● Requirement:
Starting at the line below holding "check if exists" and stopping at the line holding "Returns false if cant", print every line exactly, both ends included, and leave the rest out.

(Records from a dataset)
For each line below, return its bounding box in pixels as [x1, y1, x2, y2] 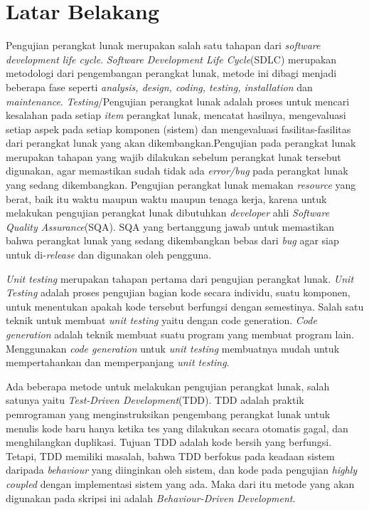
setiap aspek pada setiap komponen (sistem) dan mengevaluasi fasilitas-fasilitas [6, 121, 351, 136]
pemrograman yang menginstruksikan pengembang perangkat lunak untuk [6, 406, 331, 421]
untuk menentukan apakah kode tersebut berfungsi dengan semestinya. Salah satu [6, 298, 364, 313]
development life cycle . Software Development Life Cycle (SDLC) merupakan [6, 51, 337, 66]
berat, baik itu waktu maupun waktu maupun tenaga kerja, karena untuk [6, 191, 327, 206]
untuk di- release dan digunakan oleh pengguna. [6, 247, 212, 262]
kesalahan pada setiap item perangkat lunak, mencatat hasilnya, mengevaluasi [6, 108, 346, 123]
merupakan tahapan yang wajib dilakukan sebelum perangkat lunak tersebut [6, 149, 341, 164]
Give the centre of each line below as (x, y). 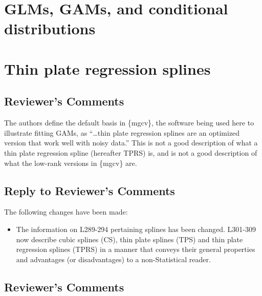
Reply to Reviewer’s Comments (90, 190)
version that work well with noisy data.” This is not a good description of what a (131, 143)
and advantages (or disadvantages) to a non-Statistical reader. (113, 259)
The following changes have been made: (66, 212)
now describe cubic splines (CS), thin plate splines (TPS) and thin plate (129, 239)
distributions (50, 28)
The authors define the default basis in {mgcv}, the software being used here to (129, 123)
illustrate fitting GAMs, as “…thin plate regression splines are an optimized (122, 132)
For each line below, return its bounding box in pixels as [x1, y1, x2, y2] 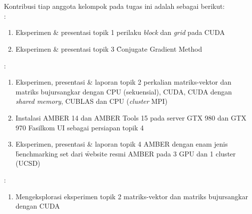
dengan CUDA [15, 201, 60, 211]
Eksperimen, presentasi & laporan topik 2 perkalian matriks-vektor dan [15, 77, 232, 87]
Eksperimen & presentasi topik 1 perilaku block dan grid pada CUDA [15, 27, 225, 37]
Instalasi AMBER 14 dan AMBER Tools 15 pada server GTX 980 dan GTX [15, 112, 247, 122]
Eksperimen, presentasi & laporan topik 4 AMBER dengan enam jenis [15, 139, 228, 149]
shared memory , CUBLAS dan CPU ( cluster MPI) [15, 96, 168, 106]
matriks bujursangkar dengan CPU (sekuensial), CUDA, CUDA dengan [15, 86, 232, 96]
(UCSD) [15, 158, 40, 168]
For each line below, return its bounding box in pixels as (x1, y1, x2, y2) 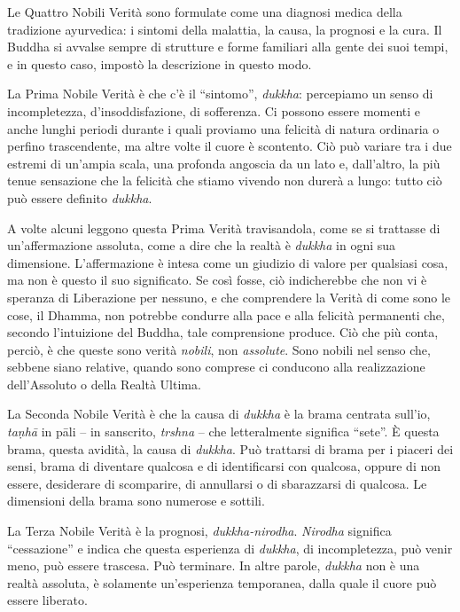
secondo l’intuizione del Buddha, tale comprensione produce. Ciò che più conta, (7, 323, 439, 341)
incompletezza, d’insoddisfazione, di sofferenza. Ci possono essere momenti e (7, 101, 421, 120)
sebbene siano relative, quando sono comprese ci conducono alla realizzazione (7, 357, 425, 376)
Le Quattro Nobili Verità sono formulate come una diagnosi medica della (7, 3, 402, 20)
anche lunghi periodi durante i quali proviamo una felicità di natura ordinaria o (7, 119, 440, 137)
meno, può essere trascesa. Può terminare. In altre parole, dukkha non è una (7, 556, 420, 575)
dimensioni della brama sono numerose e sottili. (7, 491, 265, 510)
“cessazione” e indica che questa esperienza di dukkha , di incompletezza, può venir (7, 538, 453, 557)
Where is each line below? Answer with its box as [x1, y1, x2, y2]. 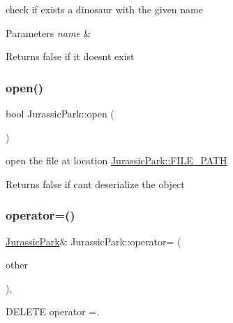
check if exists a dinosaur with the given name [6, 2, 203, 16]
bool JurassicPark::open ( [6, 106, 114, 120]
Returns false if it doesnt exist [6, 49, 135, 64]
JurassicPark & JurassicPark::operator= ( [6, 234, 181, 248]
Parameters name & [6, 25, 91, 40]
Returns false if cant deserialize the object [6, 176, 185, 191]
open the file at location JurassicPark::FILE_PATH [6, 153, 227, 168]
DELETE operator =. [6, 304, 100, 319]
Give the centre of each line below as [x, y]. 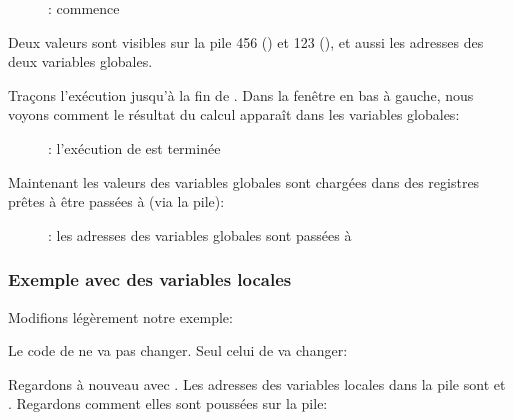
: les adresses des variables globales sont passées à [200, 234]
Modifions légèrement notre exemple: [120, 316]
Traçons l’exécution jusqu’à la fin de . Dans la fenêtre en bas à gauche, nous [241, 94]
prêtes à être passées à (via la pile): [116, 201]
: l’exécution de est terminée [134, 147]
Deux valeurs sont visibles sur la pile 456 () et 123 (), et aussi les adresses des [246, 41]
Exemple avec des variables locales [150, 279]
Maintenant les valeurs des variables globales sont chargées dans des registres [244, 181]
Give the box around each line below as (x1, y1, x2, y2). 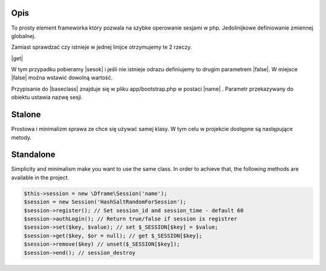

● Written response:
check if exists a dinosaur with the given name [6, 2, 203, 16]
bool JurassicPark::open ( [6, 106, 114, 120]
Returns false if it doesnt exist [6, 49, 135, 64]
JurassicPark & JurassicPark::operator= ( [6, 234, 181, 248]
Parameters name & [6, 25, 91, 40]
Returns false if cant deserialize the object [6, 176, 185, 191]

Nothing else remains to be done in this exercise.